The 1969 NBA playoffs was the postseason tournament of the National Basketball Association's 1968–69 season. The tournament concluded with the Eastern Division champion Boston Celtics defeating the Western Division champion Los Angeles Lakers 4 games to 3 in the NBA Finals.

Despite finishing in 4th place, the Celtics won their second straight NBA title, marking their 11th overall as their era of 1960s dominance drew to a close. They upset Philadelphia and New York on the way to the Finals. Out west, the San Francisco Warriors stunned the Lakers by winning the first 2 in L.A., and Bay Area fans were thinking of avenging the prior year's sweep by the Lakers with a sweep of their own. But the Lakers won 4 straight to win the series in 6.

This year marked the debut of the NBA Finals Most Valuable Player Award; it was awarded to Jerry West of the Lakers, which marks the only time so far that the trophy has been given to a player on the losing team.

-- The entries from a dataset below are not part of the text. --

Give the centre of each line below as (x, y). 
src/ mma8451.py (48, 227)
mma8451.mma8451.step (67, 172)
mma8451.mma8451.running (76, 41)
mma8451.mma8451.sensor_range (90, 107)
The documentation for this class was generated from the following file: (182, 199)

The Celtics were the first team seeded below third in their conference or division and win the NBA championship.  It would not happen again until the 1995 NBA playoffs.

The second-year San Diego Rockets made their first playoff appearance; the next time they appeared was in 1975 as the Houston Rockets.

Bracket

Division Semifinals

Eastern Division Semifinals

(1) Baltimore Bullets vs. (3) New York Knicks

This was the first playoff meeting between these two teams.

(2) Philadelphia 76ers vs. (4) Boston Celtics

This was the 13th playoff meeting between these two teams, with the Celtics winning seven of the first 12 meetings.

Western Division Semifinals

(1) Los Angeles Lakers vs. (3) San Francisco Warriors

 The Lakers become the first team to win a playoff series after losing the first 2 games at home.

This was the third playoff meeting between these two teams, with both teams splitting the first two meetings.

(2) Atlanta Hawks vs. (4) San Diego Rockets

This was the first playoff meeting between these two teams.

Division Finals

Eastern Division Finals

(3) New York Knicks vs. (4) Boston Celtics

 John Havlicek hits the series-winning shot.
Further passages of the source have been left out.